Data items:
════

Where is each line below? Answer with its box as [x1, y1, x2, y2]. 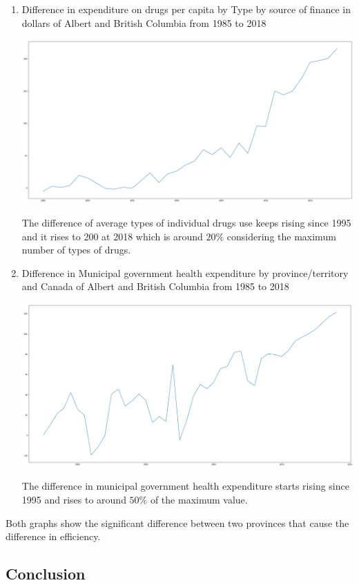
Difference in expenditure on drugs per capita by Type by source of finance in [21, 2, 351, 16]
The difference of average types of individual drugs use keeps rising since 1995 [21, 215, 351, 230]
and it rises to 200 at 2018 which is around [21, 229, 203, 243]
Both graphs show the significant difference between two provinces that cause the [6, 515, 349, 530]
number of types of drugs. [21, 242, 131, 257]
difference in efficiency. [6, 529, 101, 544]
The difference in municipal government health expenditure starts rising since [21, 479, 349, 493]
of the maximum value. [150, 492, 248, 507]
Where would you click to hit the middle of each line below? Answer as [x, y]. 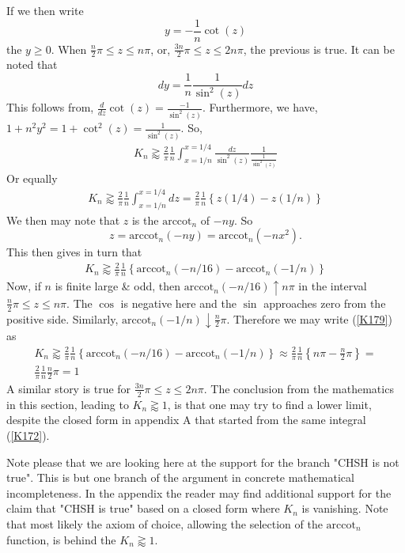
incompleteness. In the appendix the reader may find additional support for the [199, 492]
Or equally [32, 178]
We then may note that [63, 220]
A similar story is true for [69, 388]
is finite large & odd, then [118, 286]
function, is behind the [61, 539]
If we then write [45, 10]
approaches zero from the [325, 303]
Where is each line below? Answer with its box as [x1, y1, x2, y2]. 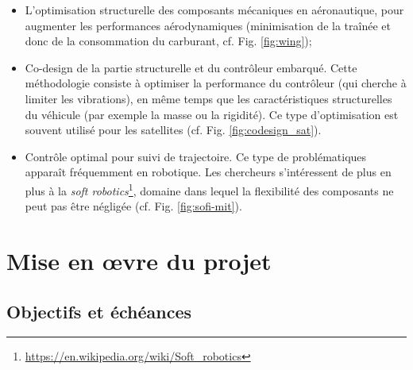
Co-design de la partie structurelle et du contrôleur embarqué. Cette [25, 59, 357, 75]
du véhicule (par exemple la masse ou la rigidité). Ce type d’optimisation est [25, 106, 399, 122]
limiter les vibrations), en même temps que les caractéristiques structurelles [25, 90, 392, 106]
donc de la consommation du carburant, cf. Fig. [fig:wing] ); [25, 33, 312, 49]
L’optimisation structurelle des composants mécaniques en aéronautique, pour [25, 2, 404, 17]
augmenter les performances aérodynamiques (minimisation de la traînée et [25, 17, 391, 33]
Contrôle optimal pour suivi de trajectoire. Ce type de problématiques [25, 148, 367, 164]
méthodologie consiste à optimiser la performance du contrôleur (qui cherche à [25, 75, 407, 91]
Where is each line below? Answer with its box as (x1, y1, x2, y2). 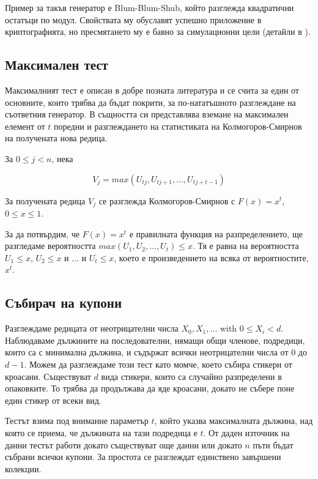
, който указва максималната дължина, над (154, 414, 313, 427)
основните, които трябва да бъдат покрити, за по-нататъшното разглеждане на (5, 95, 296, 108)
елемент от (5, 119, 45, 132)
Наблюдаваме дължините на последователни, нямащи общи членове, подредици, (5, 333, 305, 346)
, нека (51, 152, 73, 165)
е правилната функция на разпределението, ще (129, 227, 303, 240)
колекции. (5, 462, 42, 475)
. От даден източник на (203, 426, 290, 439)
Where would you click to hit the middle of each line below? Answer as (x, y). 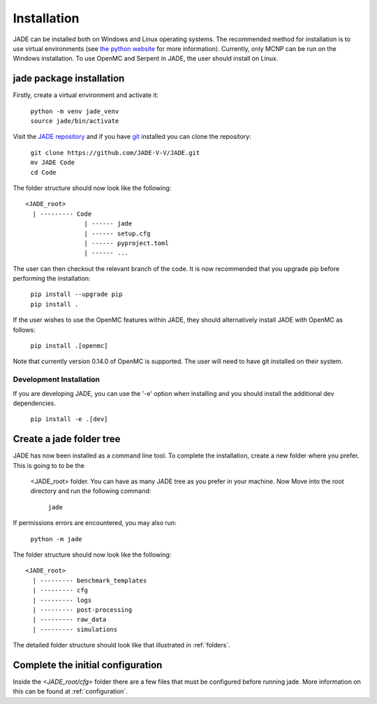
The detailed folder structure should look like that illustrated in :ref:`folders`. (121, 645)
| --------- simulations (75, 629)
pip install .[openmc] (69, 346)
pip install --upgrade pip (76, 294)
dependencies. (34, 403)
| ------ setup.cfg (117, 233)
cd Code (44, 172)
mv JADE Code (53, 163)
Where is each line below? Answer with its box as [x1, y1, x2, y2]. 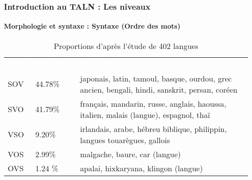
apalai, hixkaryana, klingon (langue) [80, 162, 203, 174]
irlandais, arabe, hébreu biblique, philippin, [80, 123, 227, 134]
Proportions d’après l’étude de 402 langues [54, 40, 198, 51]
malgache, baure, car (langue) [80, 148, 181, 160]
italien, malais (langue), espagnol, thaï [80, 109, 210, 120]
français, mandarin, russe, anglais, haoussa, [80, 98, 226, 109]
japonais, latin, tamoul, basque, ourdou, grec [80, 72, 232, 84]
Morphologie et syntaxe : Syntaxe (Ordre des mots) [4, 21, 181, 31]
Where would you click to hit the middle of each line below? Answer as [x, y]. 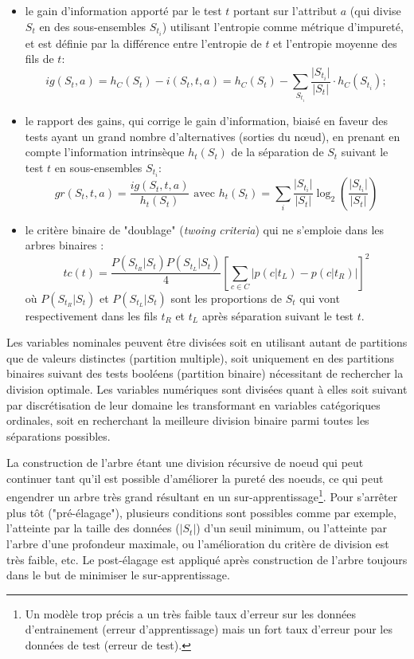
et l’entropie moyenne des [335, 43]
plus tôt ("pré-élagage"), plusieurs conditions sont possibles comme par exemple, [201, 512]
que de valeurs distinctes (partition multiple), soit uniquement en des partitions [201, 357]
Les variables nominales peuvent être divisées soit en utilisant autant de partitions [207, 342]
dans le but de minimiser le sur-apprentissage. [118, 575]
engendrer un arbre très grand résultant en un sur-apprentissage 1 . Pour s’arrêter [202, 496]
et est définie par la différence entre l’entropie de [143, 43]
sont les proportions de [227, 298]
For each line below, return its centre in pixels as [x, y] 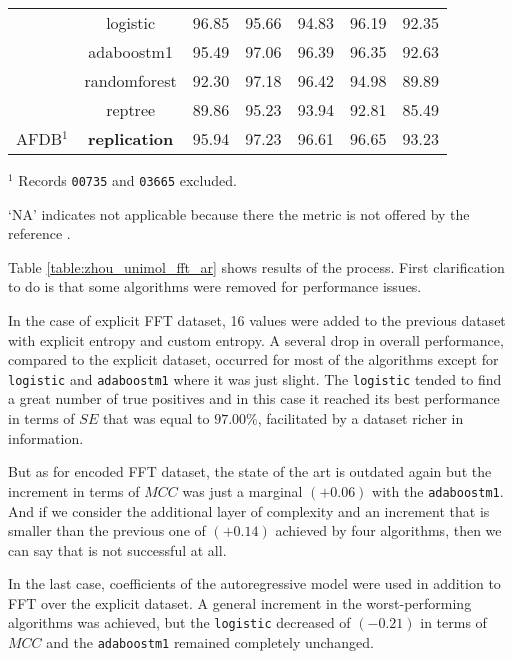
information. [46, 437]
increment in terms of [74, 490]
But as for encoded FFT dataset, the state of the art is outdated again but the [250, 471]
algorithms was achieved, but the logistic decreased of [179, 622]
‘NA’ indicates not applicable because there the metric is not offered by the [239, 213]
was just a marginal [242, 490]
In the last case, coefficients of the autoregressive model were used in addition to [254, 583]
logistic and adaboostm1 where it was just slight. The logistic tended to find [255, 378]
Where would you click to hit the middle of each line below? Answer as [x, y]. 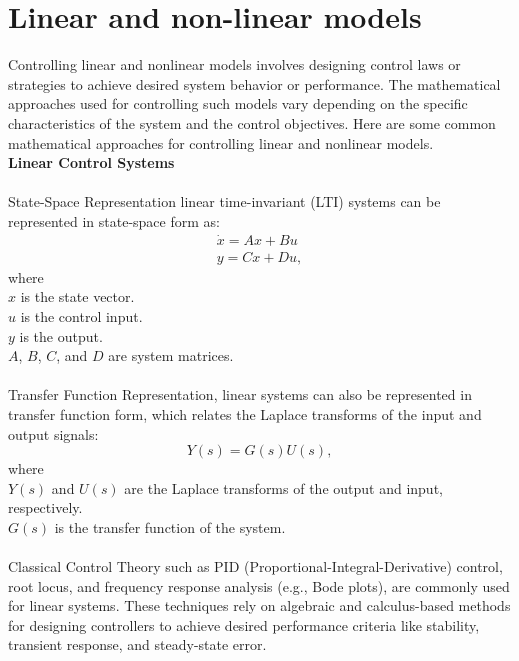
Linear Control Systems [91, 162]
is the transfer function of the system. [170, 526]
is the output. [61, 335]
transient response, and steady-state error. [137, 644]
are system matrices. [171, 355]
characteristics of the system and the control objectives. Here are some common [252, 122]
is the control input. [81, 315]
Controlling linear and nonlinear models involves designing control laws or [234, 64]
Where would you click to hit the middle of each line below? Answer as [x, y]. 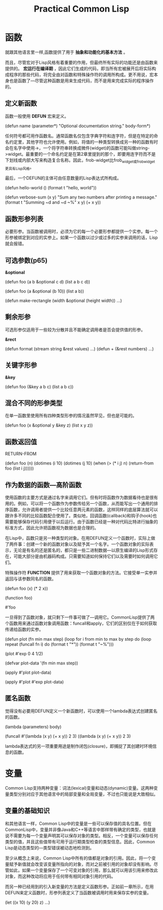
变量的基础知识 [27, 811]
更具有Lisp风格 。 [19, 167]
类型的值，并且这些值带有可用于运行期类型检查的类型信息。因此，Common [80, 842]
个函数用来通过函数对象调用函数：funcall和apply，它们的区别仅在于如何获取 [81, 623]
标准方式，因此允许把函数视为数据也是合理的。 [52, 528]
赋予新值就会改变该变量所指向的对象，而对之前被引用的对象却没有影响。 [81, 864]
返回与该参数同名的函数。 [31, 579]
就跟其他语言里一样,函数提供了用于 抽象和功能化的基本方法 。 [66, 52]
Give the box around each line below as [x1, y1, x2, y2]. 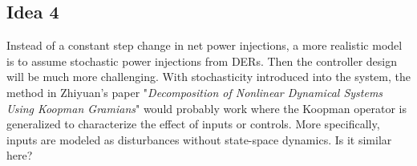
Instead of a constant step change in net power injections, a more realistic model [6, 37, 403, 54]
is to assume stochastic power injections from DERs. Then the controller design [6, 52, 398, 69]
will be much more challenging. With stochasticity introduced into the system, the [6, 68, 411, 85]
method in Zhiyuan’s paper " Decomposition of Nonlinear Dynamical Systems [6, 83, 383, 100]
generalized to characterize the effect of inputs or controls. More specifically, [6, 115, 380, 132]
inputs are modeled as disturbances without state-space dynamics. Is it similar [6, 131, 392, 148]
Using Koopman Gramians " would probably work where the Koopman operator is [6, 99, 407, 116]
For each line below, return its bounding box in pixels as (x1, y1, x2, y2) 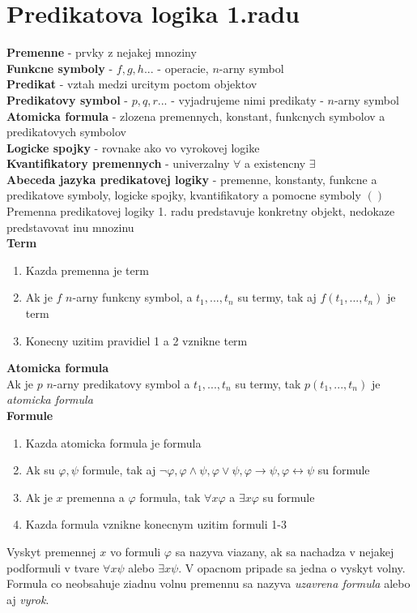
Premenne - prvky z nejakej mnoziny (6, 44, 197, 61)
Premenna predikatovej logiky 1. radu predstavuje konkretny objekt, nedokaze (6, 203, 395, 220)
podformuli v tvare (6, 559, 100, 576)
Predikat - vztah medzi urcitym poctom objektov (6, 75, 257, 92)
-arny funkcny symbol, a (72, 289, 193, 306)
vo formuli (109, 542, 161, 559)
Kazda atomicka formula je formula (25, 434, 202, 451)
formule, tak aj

════

Work task: From the records above, reproduce exactly the lines from the one with "malgache, baure, car" to the one with "Morphologie et syntaxe", both included, and no others.

Final answer:
malgache, baure, car (langue) [80, 148, 181, 160]
italien, malais (langue), espagnol, thaï [80, 109, 210, 120]
français, mandarin, russe, anglais, haoussa, [80, 98, 226, 109]
japonais, latin, tamoul, basque, ourdou, grec [80, 72, 232, 84]
Morphologie et syntaxe : Syntaxe (Ordre des mots) [4, 21, 181, 31]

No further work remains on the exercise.